For example, did you know that baking soda is actually more toxic than cyanuric acid (CYA)?
Thanks for your guidance, Waterbear. You've earned the site's $14 subscription fee. :-)

Ironic thing is that I am a moderator on a completely different pool and spa forum! :eek:I hope Ben appreciates it!;)

famousdavis
07-26-2011, 09:11 AM
Waterbear,

I tested with the K-2006 kit this morning. TA is 90, pH 7.4, CH 280, FC 7.0 (the pool's still coming off Sunday's shocking), CC 0.5 (I didn't re-test CYA because it uses so much reagent).

This weekend, when I have the pros re-test the water, I'll test my CYA and do what's necessary to boost up the CYA so I can keep the FC around 4 PPM.

I got the idea that you shock a pool on a regular basis because the Pinch-a-Penny test results print-out says that that's one of the ABC's for a healthy pool -- you shock it once a week. I'm intrigued that you and others don't do this, yet don't have troubles with your pool. I thought that over time the combined chlorine becomes a problem, so shocking weekly pretty much elminates any CC you have in the water? If you only shock when the CC reaches some threshold, what is that threshold?

waterbear
07-26-2011, 10:56 AM
I got the idea that you shock a pool on a regular basis because the Pinch-a-Penny test results print-out says that that's one of the ABC's for a healthy pool -- you shock it once a week.
Yep, and they can sell shock that way on a regular basis. Works better for those that don't have salt pools but you get the idea. Pool stores are in the business of selling chems and things like shocking weekly and pushing phosphate removes (and selling "mineral systems") hellp increase their bottom line. Shocking once a week is really one of the ABCs of a healthy pool STORE since it increases their sales.

I'm intrigued that you and others don't do this, yet don't have troubles with your pool. I thought that over time the combined chlorine becomes a problem, so shocking weekly pretty much elminates any CC you have in the water? If you only shock when the CC reaches some threshold, what is that threshold?
If you have CC over .5 ppm then shock.

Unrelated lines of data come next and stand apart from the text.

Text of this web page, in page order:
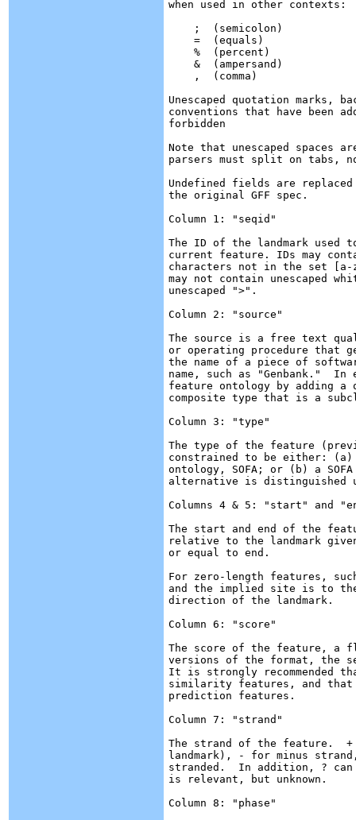
when used in other contexts:
    ;  (semicolon)
    =  (equals)
    %  (percent)
    &  (ampersand)
    ,  (comma)
Unescaped quotation marks,
conventions that have been
forbidden
Note that unescaped spaces
parsers must split on tabs,
Undefined fields are
the original GFF spec.
Column 1: "seqid"
The ID of the landmark used
current feature. IDs may
characters not in the set
may not contain unescaped
unescaped ">".
Column 2: "source"
The source is a free text
or operating procedure that
the name of a piece of
name, such as "Genbank."
feature ontology by adding
composite type that is a
Column 3: "type"
The type of the feature
constrained to be either:
ontology, SOFA; or (b) a
alternative is distinguished
Columns 4 & 5: "start" and
The start and end of the
relative to the landmark
or equal to end.
For zero-length features,
and the implied site is to
direction of the landmark.
Column 6: "score"
The score of the feature, a
versions of the format, the
It is strongly recommended
similarity features, and that
prediction features.
Column 7: "strand"
The strand of the feature.
landmark), - for minus
stranded.  In addition, ? can
is relevant, but unknown.
Column 8: "phase"
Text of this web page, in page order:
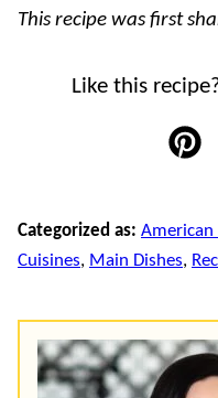
This recipe was first
Like this
Pin
Categorized as: American
Cuisines, Main Dishes,
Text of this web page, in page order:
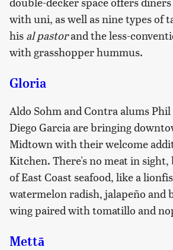
with uni, as well as nine types of
his al pastorand the less-
with grasshopper hummus.
Gloria
Aldo Sohm and Contra alums
Diego Garcia are bringing
Midtown with their welcome
Kitchen. There's no meat in
of East Coast seafood, like a
watermelon radish, jalapeño and
wing paired with tomatillo and
Mettā
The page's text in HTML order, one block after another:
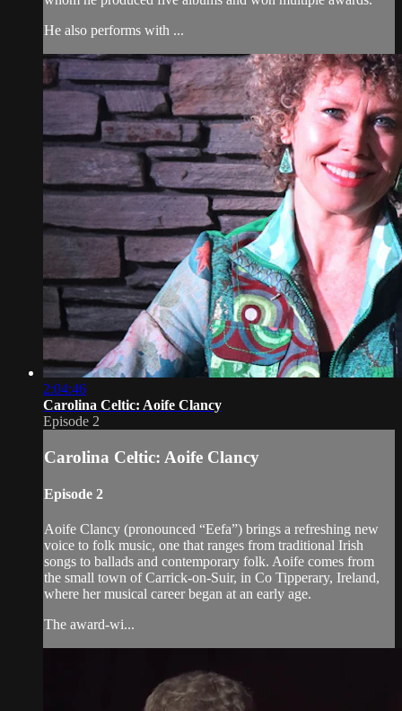
He also performs with ...
2:04:46
Carolina Celtic: Aoife Clancy
Episode 2
Carolina Celtic: Aoife Clancy
Episode 2
Aoife Clancy (pronounced “Eefa”) brings a refreshing new
voice to folk music, one that ranges from traditional Irish
songs to ballads and contemporary folk. Aoife comes from
the small town of Carrick-on-Suir, in Co Tipperary, Ireland,
where her musical career began at an early age.
The award-wi...
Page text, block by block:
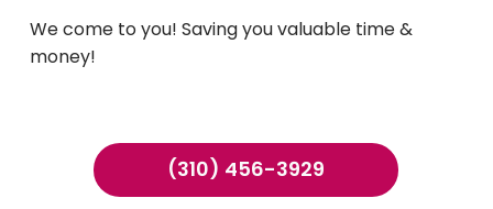
We come to you! Saving you valuable time &
money!
(310) 456-3929
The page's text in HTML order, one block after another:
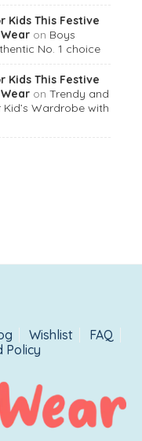
Kids This Festive
on Boys
No. 1 choice
Kids This Festive
on Trendy and
Wardrobe with
Wishlist
FAQ
Policy
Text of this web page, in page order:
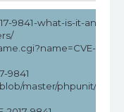
9841-what-is-it-and-
2017-
9841
master/phpunit/CVE-
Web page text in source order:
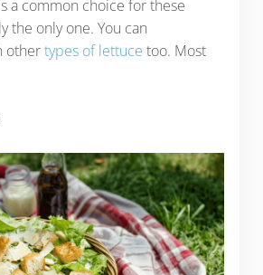
a common choice for these
the only one. You can
othertypes of lettuce too. Most
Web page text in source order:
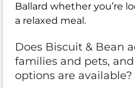
Ballard whether you’re
a relaxed meal.
Does Biscuit & Bean
families and pets,
options are available?
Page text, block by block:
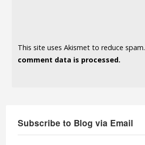
This site uses Akismet to reduce spam.
comment data is processed.
Subscribe to Blog via Email
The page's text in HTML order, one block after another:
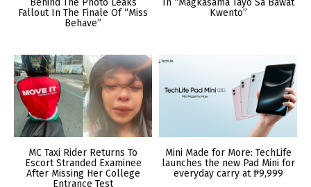
Fallout In The Finale Of “Miss
Behave”
Kwento”
MC Taxi Rider Returns To
Escort Stranded Examinee
After Missing Her College
Entrance Test
Mini Made for More: TechLife
launches the new Pad Mini for
everyday carry at ₱9,999
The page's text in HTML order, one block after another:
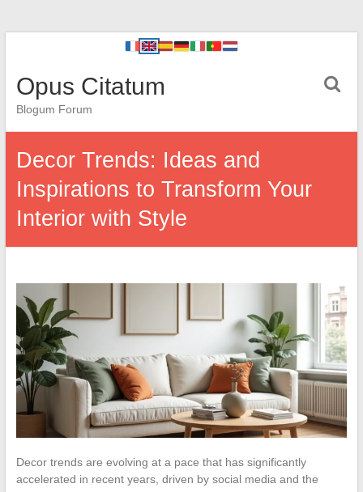
Opus Citatum
Blogum Forum
Decor Trends: Ideas and
Inspirations to Transform Your
Interior with Style
Decor trends are evolving at a pace that has significantly
accelerated in recent years, driven by social media and the
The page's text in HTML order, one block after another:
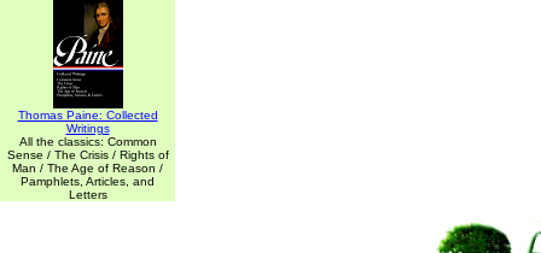
Thomas Paine: Collected
Writings
All the classics: Common
Sense / The Crisis / Rights of
Man / The Age of Reason /
Pamphlets, Articles, and
Letters
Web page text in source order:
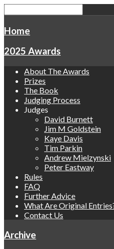
Home
2025 Awards
About The Awards
Prizes
The Book
Judging Process
Judges
David Burnett
Jim M Goldstein
Kaye Davis
Tim Parkin
Andrew Mielzynski
Peter Eastway
Rules
FAQ
Further Advice
What Are Original
Contact Us
Archive
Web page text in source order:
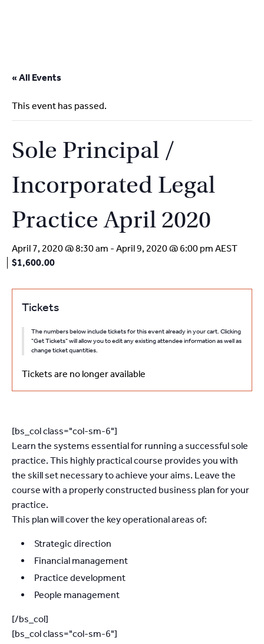
content
« All Events
This event has passed.
Sole Principal /
Incorporated Legal
Practice April 2020
April 7, 2020 @ 8:30 am - April 9, 2020 @ 6:00 pm AEST
$1,600.00
Tickets
The numbers below include tickets for this event already in your cart. Clicking
"Get Tickets" will allow you to edit any existing attendee information as well as
change ticket quantities.
Tickets are no longer available
[bs_col class="col-sm-6"]
Learn the systems essential for running a successful sole
practice. This highly practical course provides you with
the skill set necessary to achieve your aims. Leave the
course with a properly constructed business plan for your
practice.
This plan will cover the key operational areas of:
Strategic direction
Financial management
Practice development
People management
[/bs_col]
[bs_col class="col-sm-6"]
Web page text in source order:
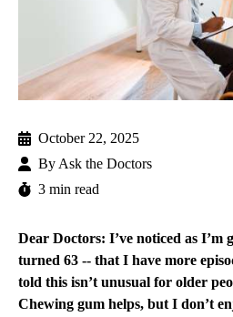
October 22, 2025
By Ask the Doctors
3 min read
Dear Doctors: I’ve noticed as I’m
turned 63 -- that I have more
told this isn’t unusual for older
Chewing gum helps, but I don’t
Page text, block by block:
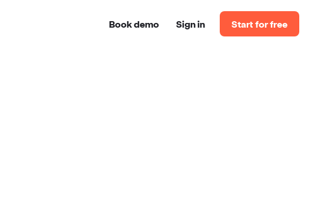
Book demo Sign in Start for free
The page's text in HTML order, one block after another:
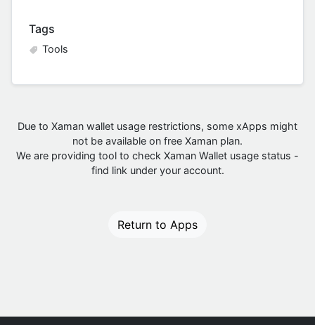
Tags
Tools
Due to Xaman wallet usage restrictions, some xApps might
not be available on free Xaman plan.
We are providing tool to check Xaman Wallet usage status -
find link under your account.
Return to Apps
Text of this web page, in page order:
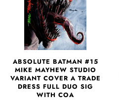
ABSOLUTE BATMAN #15
MIKE MAYHEW STUDIO
VARIANT COVER A TRADE
DRESS FULL DUO SIG
WITH COA
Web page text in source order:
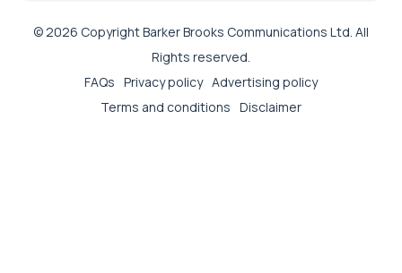
© 2026 Copyright Barker Brooks Communications Ltd. All
Rights reserved.
FAQs Privacy policy Advertising policy
Terms and conditions Disclaimer
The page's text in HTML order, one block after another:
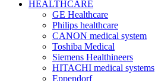
HEALTHCARE
GE Healthcare
Philips healthcare
CANON medical system
Toshiba Medical
Siemens Healthineers
HITACHI medical systems
Eppendorf
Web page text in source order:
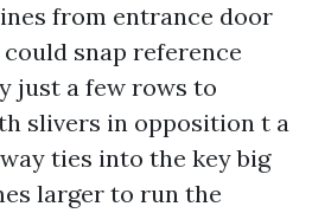
from entrance door
snap reference
just a few rows to
slivers in opposition t a
ties into the key big
larger to run the
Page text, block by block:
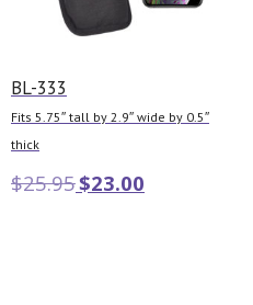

If you keep the FC in line with the CYA level by keeping it at 5% of the CYA in a salt pool or following the Best Guess Chart (that I linked to above) then the fact of the matter is that you will basically not have CC. If you try and run your FC lower than this you will and will need to shock. Period. The correct FC for the CYA will keep einough 'active' chlorine in the water. Also, in a salt pool the water in the cell is being 'supershocked' to very high chlorine levels when the cell is on.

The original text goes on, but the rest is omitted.